# Another Kansas Poaching Incident (operation Cimarron)



## Kennybks (Mar 29, 2010)

I just received my Sept/Oct Kansas Wildlife and Parks magazine and was thumbing through it and found a very disturbing article, although it's stated that most of the perpetrators were caught. Operation Cimarron as it was dubbed, spent several years investigating the possible poaching ring in Red Hills region, including counties of Barber, Kiowa, Commanche. thousands of hours, more than 50 CO's from three state game divisions KS, TX and OK were involved cooperating with Federal authorities.

Although 25 people were indited, two Texas men, (Martinsville and Centerville, TX) were apparently guiding hunters from several states illegally and using illegal methods to harvest. Several Lacey-Act and wildlife trafficking.

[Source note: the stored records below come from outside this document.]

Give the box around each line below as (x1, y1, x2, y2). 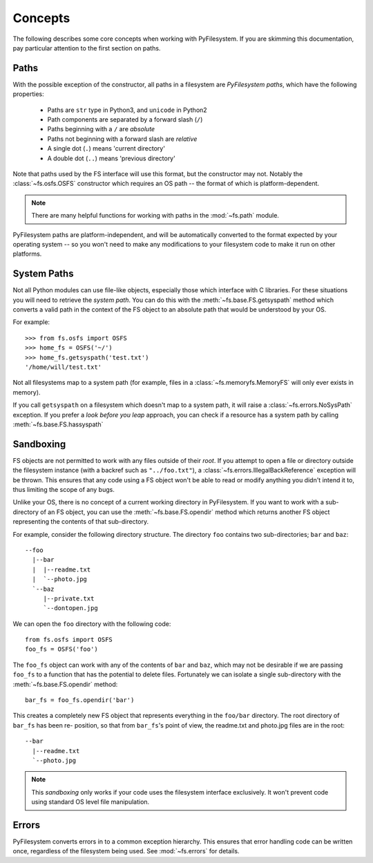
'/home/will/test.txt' (25, 363, 102, 371)
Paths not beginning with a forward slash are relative (47, 135, 198, 143)
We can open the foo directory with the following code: (12, 619, 171, 628)
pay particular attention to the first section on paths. (12, 44, 161, 52)
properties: (12, 90, 44, 98)
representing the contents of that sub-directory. (12, 518, 149, 526)
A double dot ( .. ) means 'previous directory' (47, 154, 175, 162)
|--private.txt (43, 594, 95, 603)

Confiscation of night-vision equipment, spotlights, hunting logs, DVD's camera equipment vehicles and guns.

Selling night-time guided hunts with infrared and other night-vision/spotlight, driving with dogs, 4X4's, etc. Average of $3,000-$5,000 he received from countless individuals from around the country until they finally caught and prosecuted. Untold thousands in revenue and Kansas resources and opportunities forever lost.

119 DEER MOUNTS through these illegal hunts were confiscated during the investigation with an AVERAGE B&C score of 157 something.

All of this came about because of a call on the POACHING hotline setup in KS by a landowner noticing the activities and becoming suspicious.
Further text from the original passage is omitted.